In summary, there are several important distinctions between Aristotelian morality and the morality of the Enlightenment. Aristotle’s philosophy is teleological in its assumptions about man-as-he-should-be and its distinction from man-as-he-happens-to-be. Enlightenment philosophy, on the other hand, makes no attempt to look into what the good life is or how man should attain it; in place of teleology, it offers no metaphysical framework whatsoever. Also, for Aristotle, rules are based on virtues, which are derived from an understanding of the telos; the Enlightenment reversed this and predicated virtues on an understanding of subjective (but purported to be universal) principles. The third significant distinction is that for Aristotle, virtue and morality are integral parts of society, as an understanding of the telos must be social and not individual. For the Enlightenment, however, societies lose their moral authority; the individual becomes the fundamental interpreter of moral questions. In the words of renowned Enlightenment philosopher Rene Descartes, “I think, therefore I am.”
Nietzsche and Aristotle
Because of the fundamental differences between the Enlightenment and Aristotle’s conception of morality, Nietzsche’s criticism of the Enlightenment does not work against Aristotle. To review, Nietzsche denied the existence of any truth because the post-Enlightenment philosophers did not have a metaphysical framework within which to operate; their moral instructions were nothing more than assertions of what they felt or wanted to think.50 Nietzsche observed that the Enlightenment challenged human kind to follow rules, and not to strive for excellence in the human condition.51 However, because Aristotelian philosophy is teleological and metaphysical, it provides a social framework from which virtues, and hence principals, could be derived. Additionally, the virtues were concepts that would allow man to fully realize his potential, not merely guidelines for how to live. These fundamental distinctions preserve Aristotle from the maelstrom of Nietzsche’s attack.

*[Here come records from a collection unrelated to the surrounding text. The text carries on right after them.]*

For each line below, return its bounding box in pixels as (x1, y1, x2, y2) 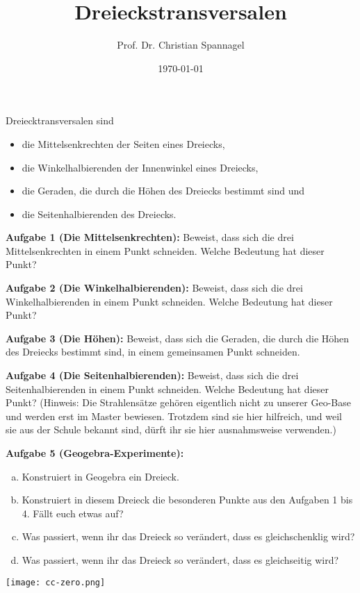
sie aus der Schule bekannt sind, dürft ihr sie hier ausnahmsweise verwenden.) (6, 422, 336, 437)
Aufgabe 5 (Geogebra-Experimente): (6, 446, 184, 460)
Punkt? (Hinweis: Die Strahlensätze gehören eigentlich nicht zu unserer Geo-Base (6, 395, 351, 410)
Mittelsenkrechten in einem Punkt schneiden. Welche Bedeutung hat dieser (6, 243, 325, 258)
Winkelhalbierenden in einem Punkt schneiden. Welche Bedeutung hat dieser (6, 294, 333, 308)
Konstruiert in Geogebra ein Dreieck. (22, 469, 179, 483)
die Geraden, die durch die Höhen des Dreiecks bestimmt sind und (22, 183, 305, 198)
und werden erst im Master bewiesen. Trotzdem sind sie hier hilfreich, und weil (6, 408, 342, 423)
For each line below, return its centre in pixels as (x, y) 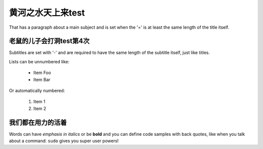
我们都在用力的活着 (38, 122)
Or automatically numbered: (37, 91)
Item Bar (42, 79)
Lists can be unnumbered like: (39, 61)
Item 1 (39, 102)
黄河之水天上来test (47, 13)
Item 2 (40, 108)
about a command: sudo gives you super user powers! (64, 141)
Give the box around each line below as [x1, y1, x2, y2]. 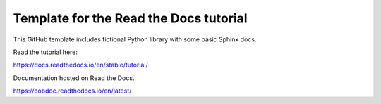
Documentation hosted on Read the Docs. [13, 74, 135, 82]
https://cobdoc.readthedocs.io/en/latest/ [13, 86, 132, 95]
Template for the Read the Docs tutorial [13, 11, 248, 26]
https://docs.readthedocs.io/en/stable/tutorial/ [13, 60, 148, 70]
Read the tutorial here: [13, 48, 78, 56]
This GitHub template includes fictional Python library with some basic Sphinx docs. [13, 35, 257, 44]
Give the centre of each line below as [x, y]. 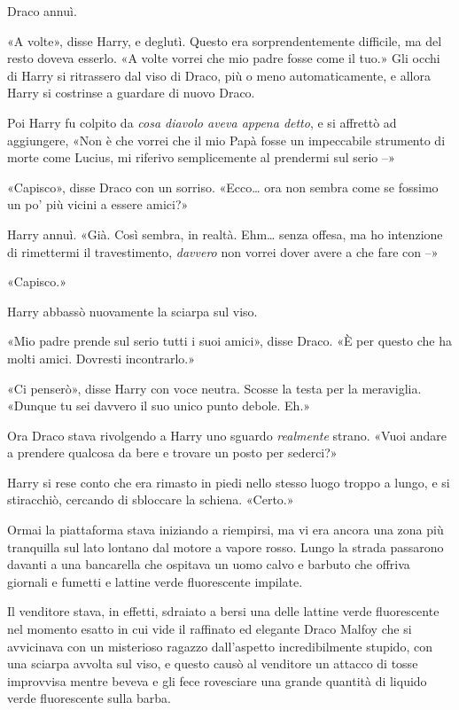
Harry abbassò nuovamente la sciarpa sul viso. [132, 311]
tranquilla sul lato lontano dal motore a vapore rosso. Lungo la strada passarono [226, 546]
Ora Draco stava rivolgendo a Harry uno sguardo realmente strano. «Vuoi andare [227, 435]
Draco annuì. [42, 11]
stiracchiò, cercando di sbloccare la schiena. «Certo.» [151, 499]
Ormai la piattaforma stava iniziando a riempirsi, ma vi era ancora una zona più [226, 530]
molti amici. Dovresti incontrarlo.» [101, 358]
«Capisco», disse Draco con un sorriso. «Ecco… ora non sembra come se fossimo [223, 187]
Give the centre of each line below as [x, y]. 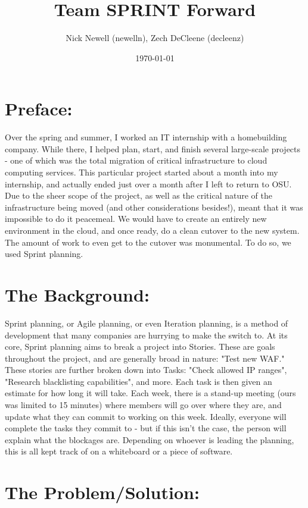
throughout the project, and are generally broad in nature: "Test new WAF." [145, 358]
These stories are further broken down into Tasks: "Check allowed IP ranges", [146, 370]
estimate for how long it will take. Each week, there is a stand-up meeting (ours [150, 393]
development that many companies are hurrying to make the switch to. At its [146, 335]
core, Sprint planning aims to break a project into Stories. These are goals [140, 346]
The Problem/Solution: [102, 492]
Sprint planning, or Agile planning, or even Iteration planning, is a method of [147, 323]
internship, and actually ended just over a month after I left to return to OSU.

MacIntyre goes further in his comparison between Aristotle and Nietzsche. Not only is classic Greek morality competitive with Nietzsche, says MacIntyre, it actually defeats Nietzsche. Specifically, MacIntyre asserts that Nietzsche defeats himself.52 MacIntyre advances that Nietzsche’s thorough and devastating deconstruction of the Enlightenment is not a new philosophy with which to contend but is instead the natural extension of the Enlightenment itself.53 “Nietzsche replaces the fictions of the Enlightenment individualism, of which he is so contemptuous, with a set of individualist fictions of his own;” the uebermensch, the natural geniuses who would rise up to take control of humanity, were nothing more than a subjective construction of Nietzsche’s will.54 Nietzsche’s solution to the lies of the Enlightenment is simply to create a new set of subjective lies; they are more dramatic, but no better, than the assertions of Kant or Mill.
Nietzsche’s fundamental flaw is to neglect the role of society in the formation and understanding of tradition and morality. “[Nietzsche’s] great man,” explains MacIntyre, “cannot enter into relationships meditated by appeal to shared standards or virtues or goods; he is his own only moral authority and his relationships to others have to be exercises of that authority…it will be to condemn oneself to that moral solipsism which constitutes Nietzschean greatness.”55 And so, in the end, only Aristotle offers a viable and rational moral framework from which to understand the human experience.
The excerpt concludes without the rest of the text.